Records shown >>
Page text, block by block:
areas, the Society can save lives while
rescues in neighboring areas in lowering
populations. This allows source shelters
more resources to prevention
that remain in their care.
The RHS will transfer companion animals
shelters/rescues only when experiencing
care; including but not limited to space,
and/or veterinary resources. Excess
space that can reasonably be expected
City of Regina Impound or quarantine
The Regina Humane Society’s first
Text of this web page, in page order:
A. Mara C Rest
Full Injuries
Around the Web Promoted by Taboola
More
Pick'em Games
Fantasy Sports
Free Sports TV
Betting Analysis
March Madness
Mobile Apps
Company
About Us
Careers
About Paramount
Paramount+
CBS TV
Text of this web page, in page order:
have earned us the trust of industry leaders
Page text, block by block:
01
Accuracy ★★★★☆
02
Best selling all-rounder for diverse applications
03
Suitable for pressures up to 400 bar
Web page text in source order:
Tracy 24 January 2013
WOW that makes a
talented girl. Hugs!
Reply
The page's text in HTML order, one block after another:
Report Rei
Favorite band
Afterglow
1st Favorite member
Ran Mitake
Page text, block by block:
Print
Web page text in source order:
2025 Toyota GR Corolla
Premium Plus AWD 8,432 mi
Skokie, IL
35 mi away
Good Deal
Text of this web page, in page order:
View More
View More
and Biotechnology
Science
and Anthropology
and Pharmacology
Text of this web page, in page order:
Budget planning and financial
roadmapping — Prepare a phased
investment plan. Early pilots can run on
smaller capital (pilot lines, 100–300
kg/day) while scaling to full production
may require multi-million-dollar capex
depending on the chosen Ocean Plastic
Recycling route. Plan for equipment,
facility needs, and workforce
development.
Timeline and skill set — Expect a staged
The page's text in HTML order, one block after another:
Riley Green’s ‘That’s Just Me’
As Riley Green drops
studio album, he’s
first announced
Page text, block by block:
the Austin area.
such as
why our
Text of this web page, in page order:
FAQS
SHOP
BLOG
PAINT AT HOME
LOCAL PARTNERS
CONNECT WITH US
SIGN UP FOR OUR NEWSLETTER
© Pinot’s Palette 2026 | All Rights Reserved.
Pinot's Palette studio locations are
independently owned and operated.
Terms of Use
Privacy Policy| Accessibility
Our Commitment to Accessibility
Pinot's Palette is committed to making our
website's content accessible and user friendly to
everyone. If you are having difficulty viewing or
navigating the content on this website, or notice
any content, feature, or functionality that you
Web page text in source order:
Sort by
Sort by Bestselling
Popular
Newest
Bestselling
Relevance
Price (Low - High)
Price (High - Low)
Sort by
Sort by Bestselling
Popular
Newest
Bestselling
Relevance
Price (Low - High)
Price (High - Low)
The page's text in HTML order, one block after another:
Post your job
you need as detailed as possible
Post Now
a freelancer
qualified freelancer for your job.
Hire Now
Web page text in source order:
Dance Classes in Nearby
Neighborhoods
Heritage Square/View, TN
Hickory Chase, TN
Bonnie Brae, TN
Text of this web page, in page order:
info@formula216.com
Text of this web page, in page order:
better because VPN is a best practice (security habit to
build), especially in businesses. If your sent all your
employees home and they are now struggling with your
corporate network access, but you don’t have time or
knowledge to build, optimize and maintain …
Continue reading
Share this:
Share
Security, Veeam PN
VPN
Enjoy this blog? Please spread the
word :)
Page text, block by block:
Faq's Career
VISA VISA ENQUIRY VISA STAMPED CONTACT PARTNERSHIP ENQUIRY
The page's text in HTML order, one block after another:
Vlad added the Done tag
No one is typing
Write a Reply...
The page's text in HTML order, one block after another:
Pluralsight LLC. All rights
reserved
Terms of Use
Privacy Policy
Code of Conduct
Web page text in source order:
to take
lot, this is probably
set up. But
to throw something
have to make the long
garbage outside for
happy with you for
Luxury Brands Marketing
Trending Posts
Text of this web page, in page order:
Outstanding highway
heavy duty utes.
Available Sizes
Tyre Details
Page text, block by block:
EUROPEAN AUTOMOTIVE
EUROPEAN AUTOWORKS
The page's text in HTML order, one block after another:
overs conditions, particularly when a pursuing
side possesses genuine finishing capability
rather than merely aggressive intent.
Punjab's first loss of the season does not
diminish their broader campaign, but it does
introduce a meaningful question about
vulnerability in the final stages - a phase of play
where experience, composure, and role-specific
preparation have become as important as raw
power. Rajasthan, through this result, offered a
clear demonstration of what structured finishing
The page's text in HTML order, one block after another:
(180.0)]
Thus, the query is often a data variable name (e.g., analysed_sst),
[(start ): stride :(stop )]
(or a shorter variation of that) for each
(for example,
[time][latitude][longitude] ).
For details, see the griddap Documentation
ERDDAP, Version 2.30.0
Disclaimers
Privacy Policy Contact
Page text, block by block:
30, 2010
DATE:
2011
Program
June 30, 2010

Directions for this task >> Take each line of the listing above and set it down again exactly.

Expected answer >>
Page text, block by block:
areas, the Society can save lives while
rescues in neighboring areas in lowering
populations. This allows source shelters
more resources to prevention
that remain in their care.
The RHS will transfer companion animals
shelters/rescues only when experiencing
care; including but not limited to space,
and/or veterinary resources. Excess
space that can reasonably be expected
City of Regina Impound or quarantine
The Regina Humane Society’s first
Text of this web page, in page order:
A. Mara C Rest
Full Injuries
Around the Web Promoted by Taboola
More
Pick'em Games
Fantasy Sports
Free Sports TV
Betting Analysis
March Madness
Mobile Apps
Company
About Us
Careers
About Paramount
Paramount+
CBS TV
Text of this web page, in page order:
have earned us the trust of industry leaders
Page text, block by block:
01
Accuracy ★★★★☆
02
Best selling all-rounder for diverse applications
03
Suitable for pressures up to 400 bar
Web page text in source order:
Tracy 24 January 2013
WOW that makes a
talented girl. Hugs!
Reply
The page's text in HTML order, one block after another:
Report Rei
Favorite band
Afterglow
1st Favorite member
Ran Mitake
Page text, block by block:
Print
Web page text in source order:
2025 Toyota GR Corolla
Premium Plus AWD 8,432 mi
Skokie, IL
35 mi away
Good Deal
Text of this web page, in page order:
View More
View More
and Biotechnology
Science
and Anthropology
and Pharmacology
Text of this web page, in page order:
Budget planning and financial
roadmapping — Prepare a phased
investment plan. Early pilots can run on
smaller capital (pilot lines, 100–300
kg/day) while scaling to full production
may require multi-million-dollar capex
depending on the chosen Ocean Plastic
Recycling route. Plan for equipment,
facility needs, and workforce
development.
Timeline and skill set — Expect a staged
The page's text in HTML order, one block after another:
Riley Green’s ‘That’s Just Me’
As Riley Green drops
studio album, he’s
first announced
Page text, block by block:
the Austin area.
such as
why our
Text of this web page, in page order:
FAQS
SHOP
BLOG
PAINT AT HOME
LOCAL PARTNERS
CONNECT WITH US
SIGN UP FOR OUR NEWSLETTER
© Pinot’s Palette 2026 | All Rights Reserved.
Pinot's Palette studio locations are
independently owned and operated.
Terms of Use
Privacy Policy| Accessibility
Our Commitment to Accessibility
Pinot's Palette is committed to making our
website's content accessible and user friendly to
everyone. If you are having difficulty viewing or
navigating the content on this website, or notice
any content, feature, or functionality that you
Web page text in source order:
Sort by
Sort by Bestselling
Popular
Newest
Bestselling
Relevance
Price (Low - High)
Price (High - Low)
Sort by
Sort by Bestselling
Popular
Newest
Bestselling
Relevance
Price (Low - High)
Price (High - Low)
The page's text in HTML order, one block after another:
Post your job
you need as detailed as possible
Post Now
a freelancer
qualified freelancer for your job.
Hire Now
Web page text in source order:
Dance Classes in Nearby
Neighborhoods
Heritage Square/View, TN
Hickory Chase, TN
Bonnie Brae, TN
Text of this web page, in page order:
info@formula216.com
Text of this web page, in page order:
better because VPN is a best practice (security habit to
build), especially in businesses. If your sent all your
employees home and they are now struggling with your
corporate network access, but you don’t have time or
knowledge to build, optimize and maintain …
Continue reading
Share this:
Share
Security, Veeam PN
VPN
Enjoy this blog? Please spread the
word :)
Page text, block by block:
Faq's Career
VISA VISA ENQUIRY VISA STAMPED CONTACT PARTNERSHIP ENQUIRY
The page's text in HTML order, one block after another:
Vlad added the Done tag
No one is typing
Write a Reply...
The page's text in HTML order, one block after another:
Pluralsight LLC. All rights
reserved
Terms of Use
Privacy Policy
Code of Conduct
Web page text in source order:
to take
lot, this is probably
set up. But
to throw something
have to make the long
garbage outside for
happy with you for
Luxury Brands Marketing
Trending Posts
Text of this web page, in page order:
Outstanding highway
heavy duty utes.
Available Sizes
Tyre Details
Page text, block by block:
EUROPEAN AUTOMOTIVE
EUROPEAN AUTOWORKS
The page's text in HTML order, one block after another:
overs conditions, particularly when a pursuing
side possesses genuine finishing capability
rather than merely aggressive intent.
Punjab's first loss of the season does not
diminish their broader campaign, but it does
introduce a meaningful question about
vulnerability in the final stages - a phase of play
where experience, composure, and role-specific
preparation have become as important as raw
power. Rajasthan, through this result, offered a
clear demonstration of what structured finishing
The page's text in HTML order, one block after another:
(180.0)]
Thus, the query is often a data variable name (e.g., analysed_sst),
[(start ): stride :(stop )]
(or a shorter variation of that) for each
(for example,
[time][latitude][longitude] ).
For details, see the griddap Documentation
ERDDAP, Version 2.30.0
Disclaimers
Privacy Policy Contact
Page text, block by block:
30, 2010
DATE:
2011
Program
June 30, 2010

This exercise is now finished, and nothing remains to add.